What the task asks: Could the data below be retyped exactly, without its pictures?
● ● ● ● ● ● ●
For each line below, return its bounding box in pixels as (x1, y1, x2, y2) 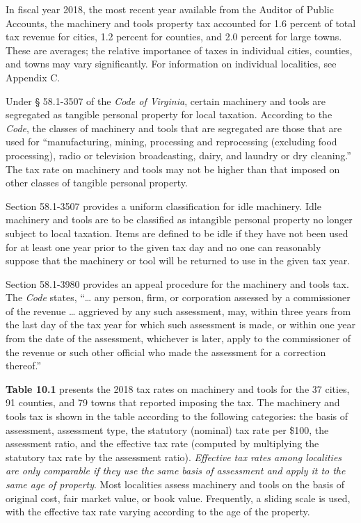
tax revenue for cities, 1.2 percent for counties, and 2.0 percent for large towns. (6, 29, 342, 44)
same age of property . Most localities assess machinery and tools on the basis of (6, 477, 345, 491)
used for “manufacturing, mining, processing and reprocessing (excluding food (6, 134, 337, 149)
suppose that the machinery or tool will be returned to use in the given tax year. (6, 253, 351, 268)
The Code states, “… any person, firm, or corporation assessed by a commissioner (6, 290, 351, 305)
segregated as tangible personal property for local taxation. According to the (6, 107, 332, 122)
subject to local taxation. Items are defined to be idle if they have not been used (6, 225, 348, 240)
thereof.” (6, 358, 41, 373)
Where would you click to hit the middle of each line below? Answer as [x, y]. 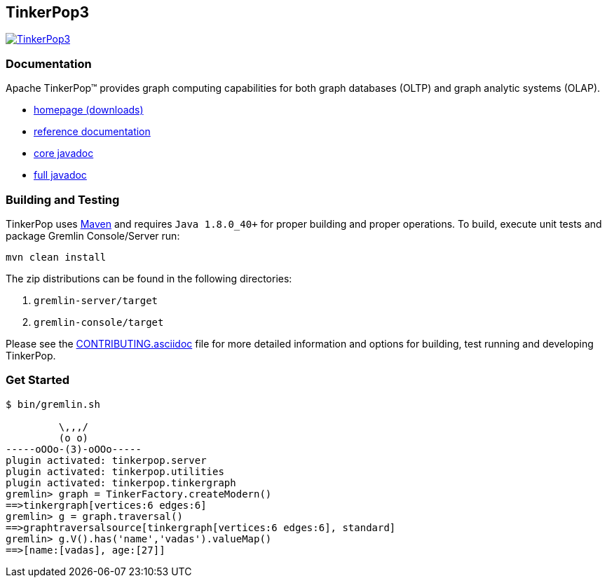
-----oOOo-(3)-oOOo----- [74, 449]
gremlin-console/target [99, 322]
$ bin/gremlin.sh [53, 404]
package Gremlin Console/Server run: [93, 235]
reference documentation [92, 132]
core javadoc [64, 153]
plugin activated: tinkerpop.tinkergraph [121, 482]
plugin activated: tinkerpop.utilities [115, 471]
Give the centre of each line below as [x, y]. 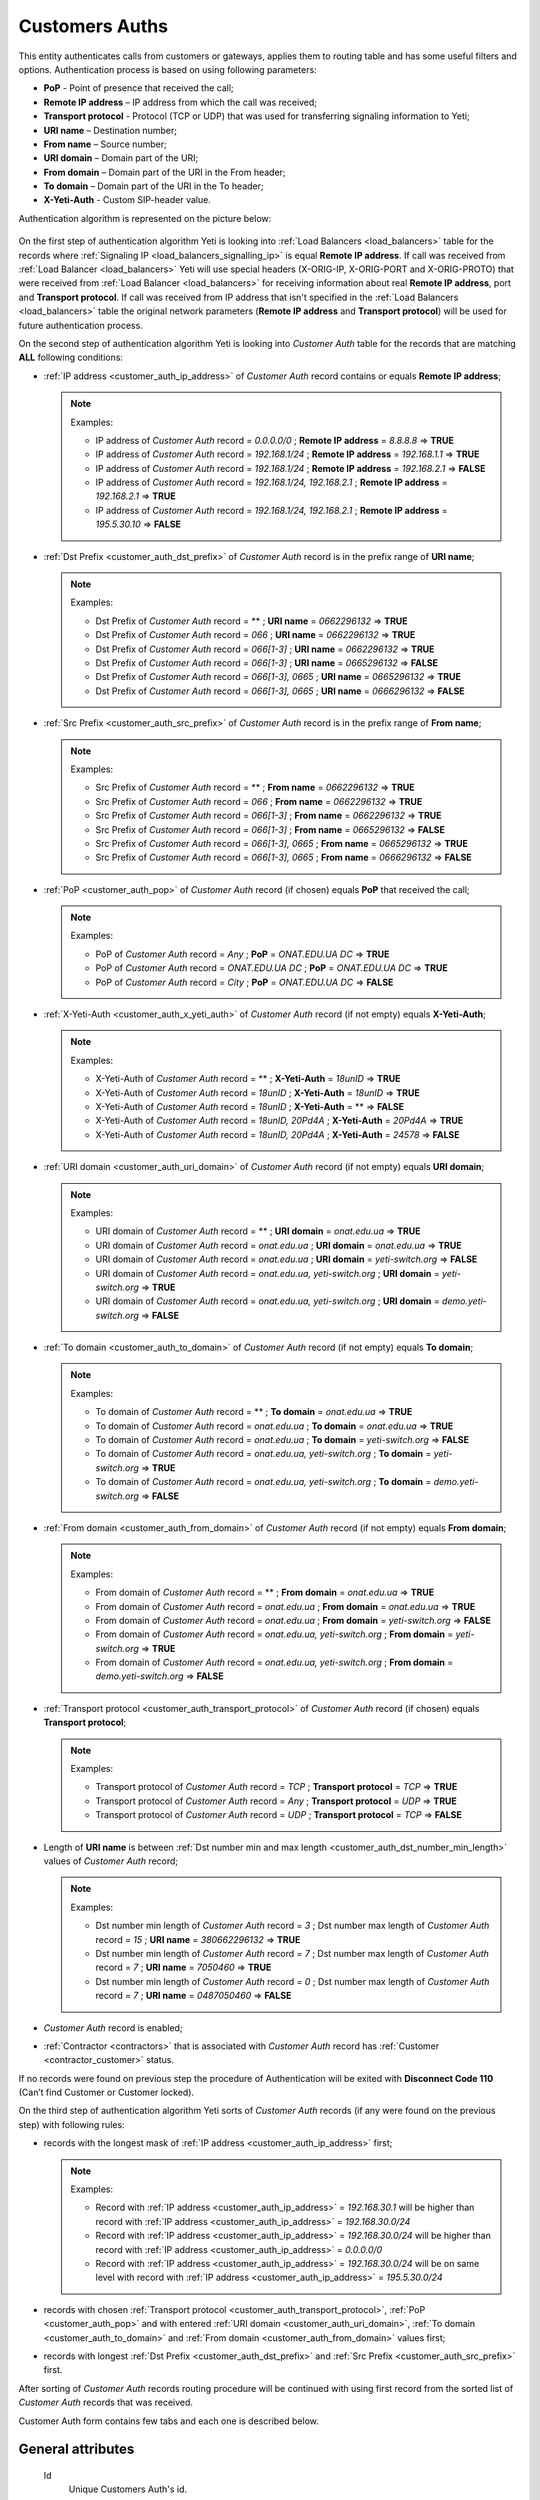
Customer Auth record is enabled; [113, 2027]
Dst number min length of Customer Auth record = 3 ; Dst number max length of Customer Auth [292, 1926]
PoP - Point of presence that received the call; [138, 88]
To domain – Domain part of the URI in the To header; [153, 186]
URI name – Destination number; [110, 130]
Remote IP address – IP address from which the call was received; [180, 102]
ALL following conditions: [71, 357]
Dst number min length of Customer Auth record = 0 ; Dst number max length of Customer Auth [292, 1981]
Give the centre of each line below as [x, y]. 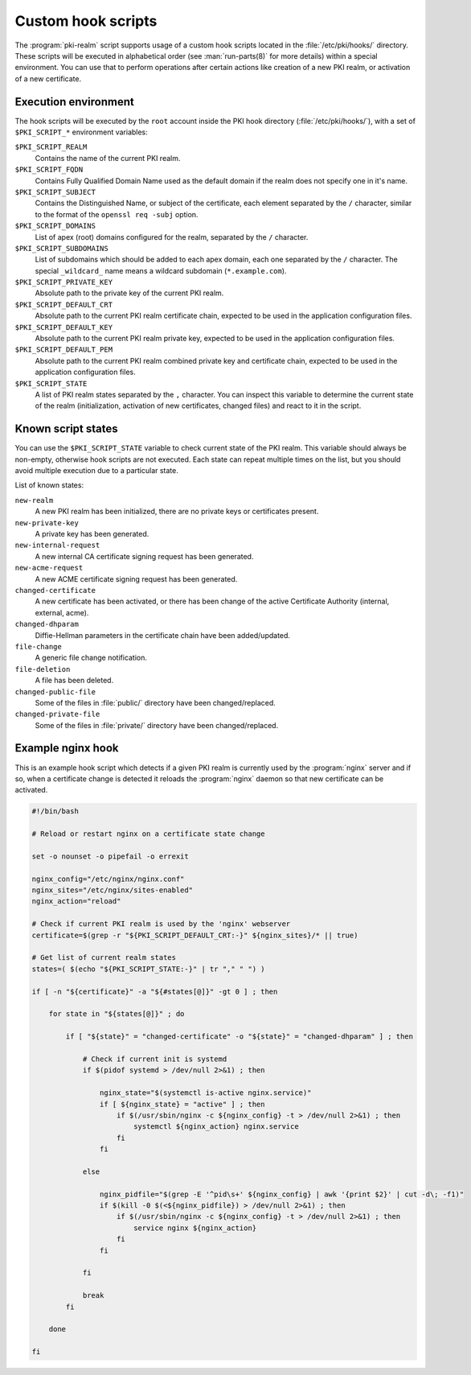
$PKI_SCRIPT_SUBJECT [55, 192]
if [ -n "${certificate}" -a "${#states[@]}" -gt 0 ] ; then [155, 991]
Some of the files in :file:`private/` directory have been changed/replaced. [157, 725]
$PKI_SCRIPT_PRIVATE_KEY [63, 282]
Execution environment [74, 102]
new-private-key [47, 523]
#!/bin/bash [55, 811]
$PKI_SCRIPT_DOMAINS [55, 226]
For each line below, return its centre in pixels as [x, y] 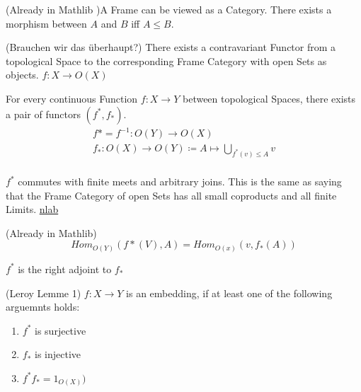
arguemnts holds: [43, 307]
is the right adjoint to [65, 269]
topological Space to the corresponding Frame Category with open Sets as [166, 60]
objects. [22, 75]
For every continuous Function [72, 98]
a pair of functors [43, 114]
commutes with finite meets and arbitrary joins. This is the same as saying [180, 181]
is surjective [61, 330]
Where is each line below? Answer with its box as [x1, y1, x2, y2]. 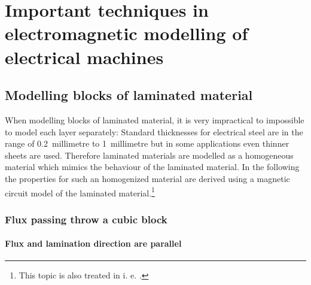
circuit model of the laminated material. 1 [5, 184, 155, 199]
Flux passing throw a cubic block [5, 211, 167, 226]
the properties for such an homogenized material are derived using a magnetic [5, 172, 290, 184]
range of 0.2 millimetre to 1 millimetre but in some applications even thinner [5, 137, 289, 150]
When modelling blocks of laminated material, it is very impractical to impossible [5, 113, 304, 126]
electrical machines [5, 44, 164, 69]
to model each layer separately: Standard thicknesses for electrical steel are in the [5, 125, 303, 138]
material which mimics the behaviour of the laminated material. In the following [5, 160, 300, 173]
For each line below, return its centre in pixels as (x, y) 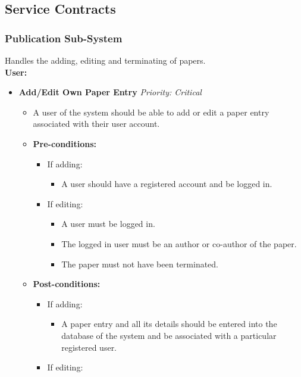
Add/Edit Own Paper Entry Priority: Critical (110, 92)
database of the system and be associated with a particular (169, 335)
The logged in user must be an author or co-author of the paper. (179, 243)
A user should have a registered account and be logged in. (167, 184)
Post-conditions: (67, 284)
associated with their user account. (96, 124)
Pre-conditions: (65, 143)
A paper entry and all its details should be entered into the (169, 324)
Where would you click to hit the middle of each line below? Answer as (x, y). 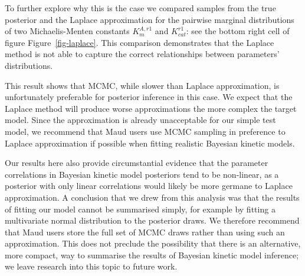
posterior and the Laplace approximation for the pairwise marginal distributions (150, 19)
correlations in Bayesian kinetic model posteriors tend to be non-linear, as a (142, 174)
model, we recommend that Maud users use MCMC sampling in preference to (145, 131)
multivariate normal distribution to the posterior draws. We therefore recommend (152, 220)
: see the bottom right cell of (238, 31)
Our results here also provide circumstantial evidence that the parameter (137, 163)
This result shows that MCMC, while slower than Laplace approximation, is (142, 85)
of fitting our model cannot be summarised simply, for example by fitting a (140, 209)
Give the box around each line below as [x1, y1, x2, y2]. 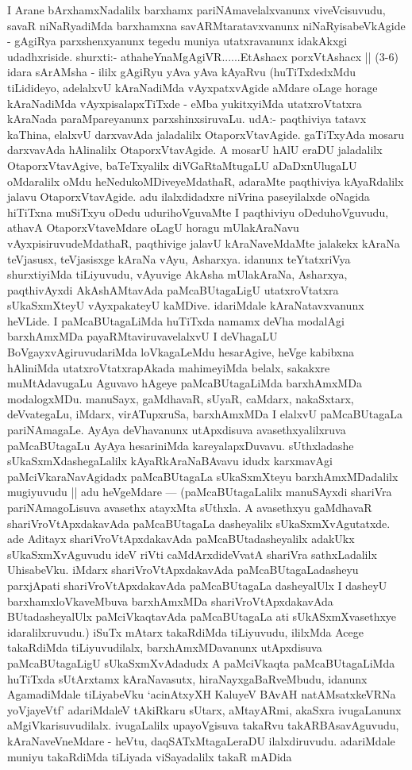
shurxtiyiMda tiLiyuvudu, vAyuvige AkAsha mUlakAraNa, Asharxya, [7, 266, 348, 283]
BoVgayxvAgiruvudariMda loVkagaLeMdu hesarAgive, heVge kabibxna [7, 344, 354, 360]
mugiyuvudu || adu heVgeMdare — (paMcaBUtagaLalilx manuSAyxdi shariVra [7, 483, 392, 500]
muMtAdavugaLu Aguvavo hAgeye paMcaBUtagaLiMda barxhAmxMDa [7, 375, 362, 391]
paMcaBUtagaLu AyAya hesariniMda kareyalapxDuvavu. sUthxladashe [7, 437, 354, 453]
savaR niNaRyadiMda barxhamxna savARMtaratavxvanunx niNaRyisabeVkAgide [7, 17, 406, 33]
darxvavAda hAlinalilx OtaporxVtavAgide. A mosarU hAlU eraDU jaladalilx [7, 141, 383, 158]
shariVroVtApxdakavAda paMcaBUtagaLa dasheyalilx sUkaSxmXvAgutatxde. [7, 514, 391, 531]
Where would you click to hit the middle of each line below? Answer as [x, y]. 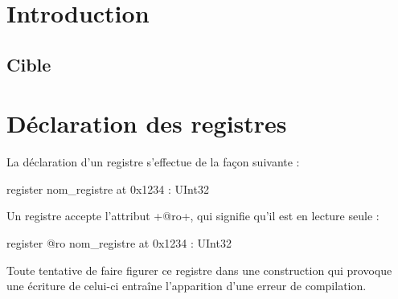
● ● ● ● ● ● ●
Exercise solution:
For each line below, return its bounding box in pixels as (x1, y1, x2, y2) 
tax revenue for cities, 1.2 percent for counties, and 2.0 percent for large towns. (6, 29, 342, 44)
same age of property . Most localities assess machinery and tools on the basis of (6, 477, 345, 491)
used for “manufacturing, mining, processing and reprocessing (excluding food (6, 134, 337, 149)
suppose that the machinery or tool will be returned to use in the given tax year. (6, 253, 351, 268)
The Code states, “… any person, firm, or corporation assessed by a commissioner (6, 290, 351, 305)
segregated as tangible personal property for local taxation. According to the (6, 107, 332, 122)
subject to local taxation. Items are defined to be idle if they have not been used (6, 225, 348, 240)
thereof.” (6, 358, 41, 373)
Where would you click to hit the middle of each line below? Answer as [x, y]. 
-----oOOo-(3)-oOOo----- [74, 449]
gremlin-console/target [99, 322]
$ bin/gremlin.sh [53, 404]
package Gremlin Console/Server run: [93, 235]
reference documentation [92, 132]
core javadoc [64, 153]
plugin activated: tinkerpop.tinkergraph [121, 482]
plugin activated: tinkerpop.utilities [115, 471]
Give the centre of each line below as [x, y]. 
Customer Auth record is enabled; [113, 2027]
Dst number min length of Customer Auth record = 3 ; Dst number max length of Customer Auth [292, 1926]
PoP - Point of presence that received the call; [138, 88]
To domain – Domain part of the URI in the To header; [153, 186]
URI name – Destination number; [110, 130]
Remote IP address – IP address from which the call was received; [180, 102]
ALL following conditions: [71, 357]
Dst number min length of Customer Auth record = 0 ; Dst number max length of Customer Auth [292, 1981]
Give the centre of each line below as [x, y]. 
$PKI_SCRIPT_SUBJECT [55, 192]
if [ -n "${certificate}" -a "${#states[@]}" -gt 0 ] ; then [155, 991]
Some of the files in :file:`private/` directory have been changed/replaced. [157, 725]
$PKI_SCRIPT_PRIVATE_KEY [63, 282]
Execution environment [74, 102]
new-private-key [47, 523]
#!/bin/bash [55, 811]
$PKI_SCRIPT_DOMAINS [55, 226]
For each line below, return its centre in pixels as [x, y] 
arguemnts holds: [43, 307]
is the right adjoint to [65, 269]
topological Space to the corresponding Frame Category with open Sets as [166, 60]
objects. [22, 75]
For every continuous Function [72, 98]
a pair of functors [43, 114]
commutes with finite meets and arbitrary joins. This is the same as saying [180, 181]
is surjective [61, 330]
Where is each line below? Answer with its box as [x1, y1, x2, y2]. 
circuit model of the laminated material. 1 [5, 184, 155, 199]
Flux passing throw a cubic block [5, 211, 167, 226]
the properties for such an homogenized material are derived using a magnetic [5, 172, 290, 184]
range of 0.2 millimetre to 1 millimetre but in some applications even thinner [5, 137, 289, 150]
When modelling blocks of laminated material, it is very impractical to impossible [5, 113, 304, 126]
electrical machines [5, 44, 164, 69]
to model each layer separately: Standard thicknesses for electrical steel are in the [5, 125, 303, 138]
material which mimics the behaviour of the laminated material. In the following [5, 160, 300, 173]
For each line below, return its centre in pixels as (x, y) 
Add/Edit Own Paper Entry Priority: Critical (110, 92)
database of the system and be associated with a particular (169, 335)
The logged in user must be an author or co-author of the paper. (179, 243)
A user should have a registered account and be logged in. (167, 184)
Post-conditions: (67, 284)
associated with their user account. (96, 124)
Pre-conditions: (65, 143)
A paper entry and all its details should be entered into the (169, 324)
Where would you click to hit the middle of each line below? Answer as (x, y). 
posterior and the Laplace approximation for the pairwise marginal distributions (150, 19)
correlations in Bayesian kinetic model posteriors tend to be non-linear, as a (142, 174)
model, we recommend that Maud users use MCMC sampling in preference to (145, 131)
multivariate normal distribution to the posterior draws. We therefore recommend (152, 220)
: see the bottom right cell of (238, 31)
Our results here also provide circumstantial evidence that the parameter (137, 163)
This result shows that MCMC, while slower than Laplace approximation, is (142, 85)
of fitting our model cannot be summarised simply, for example by fitting a (140, 209)
Give the box around each line below as [x1, y1, x2, y2]. 
shurxtiyiMda tiLiyuvudu, vAyuvige AkAsha mUlakAraNa, Asharxya, [7, 266, 348, 283]
BoVgayxvAgiruvudariMda loVkagaLeMdu hesarAgive, heVge kabibxna [7, 344, 354, 360]
mugiyuvudu || adu heVgeMdare — (paMcaBUtagaLalilx manuSAyxdi shariVra [7, 483, 392, 500]
muMtAdavugaLu Aguvavo hAgeye paMcaBUtagaLiMda barxhAmxMDa [7, 375, 362, 391]
paMcaBUtagaLu AyAya hesariniMda kareyalapxDuvavu. sUthxladashe [7, 437, 354, 453]
savaR niNaRyadiMda barxhamxna savARMtaratavxvanunx niNaRyisabeVkAgide [7, 17, 406, 33]
darxvavAda hAlinalilx OtaporxVtavAgide. A mosarU hAlU eraDU jaladalilx [7, 141, 383, 158]
shariVroVtApxdakavAda paMcaBUtagaLa dasheyalilx sUkaSxmXvAgutatxde. [7, 514, 391, 531]
Where would you click to hit the middle of each line below? Answer as [x, y]. 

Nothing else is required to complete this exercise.